Dicho autorreconocimiento comienza con el cuerpo. Miles de vivencias cotidianas confirman el carácter ajeno y extraño de nuestro propio cuerpo: en la experiencia cotidiana, somos nuestro cuerpo pero no lo percibimos como totalidad; somos nuestro cuerpo, pero no tenemos conciencia de él y pareciera que el único camino posible para ello es el dolor de una de sus ‘partes’. Quizás pueda decirse que la primera experiencia de la alteridad se vive respecto al cuerpo propio, tanto si lo percibimos como una cosa entre las cosas, como si lo asumimos como el punto cero de todas nuestras representaciones, esto es, como el punto protofontanal de comprensión de nuestro ser en el mundo.

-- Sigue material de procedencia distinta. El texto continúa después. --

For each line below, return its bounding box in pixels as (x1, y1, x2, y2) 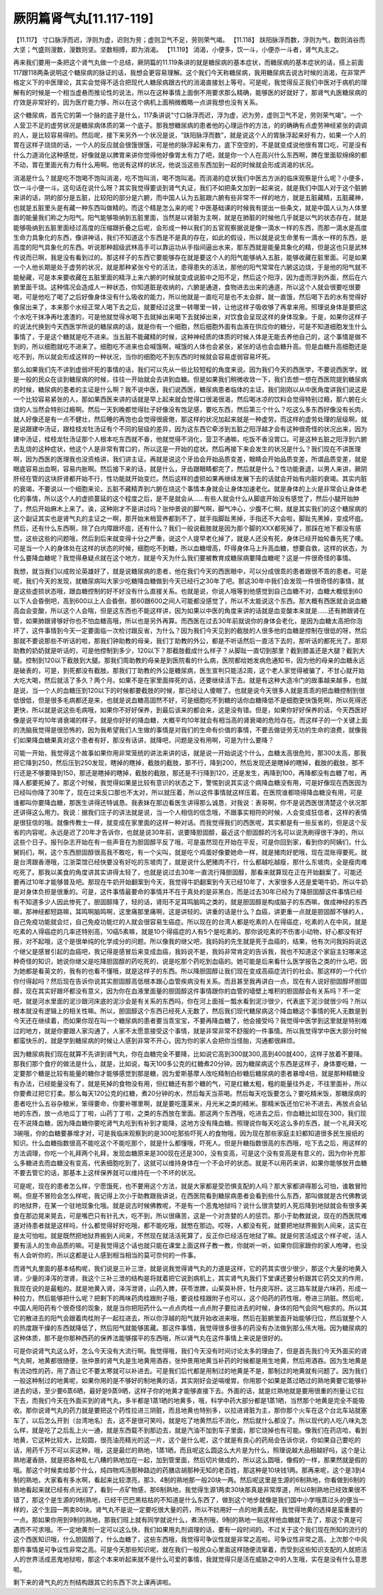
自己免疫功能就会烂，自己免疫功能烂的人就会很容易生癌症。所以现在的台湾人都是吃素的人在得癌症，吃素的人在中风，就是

La trama kafkiana de La transformación pareciera sugerir la necesidad inexorable de volver sobre nosotros mismos cuando una alteración de nuestro cuerpo nos hace perder de vista lo que somos, o lo que creemos ser, que se ha sedimentado en nuestra conciencia por la repetición constante de nuestra identidad numérica, pues todos los días, por ejemplo frente al espejo, decimos: “¡soy el mismo!”. Los físicos y los filósofos coincidimos –ambos herederos de Heráclito, aunque por vías distintas– en afirmar que nada en el mundo se repite idénticamente, y tampoco en nuestro cuerpo algo es estático. No obstante este carácter móvil del cuerpo (tejidos y células que se regeneran, desgaste constante de la energía, envejecimiento), la conciencia nos hace creer, a lo menos, en una invariabilidad que nos permita hallar un sustrato físico de identidad [por supuesto, no es el único que permite reconocernos]. Pero esta aparente invariabilidad no representa un desafío para la constitución de nuestra identidad. Sólo cuando el cambio hace presencia fuerte, cuando el tiempo deja una huella profunda, el reconocimiento de sí se vuelve un reto. A este respecto, cabe recordar las palabras de Ricœur:
La identificación descansa, pues, en constantes perspectivas que conciernen no sólo a la forma y a la magnitud, sino también a todos los registros sensoriales, desde el color al sonido, desde el gusto a los aspectos táctiles, desde el peso al movimiento. La identificación es evidente mientras las deformaciones no la hagan problemática (2005: 73).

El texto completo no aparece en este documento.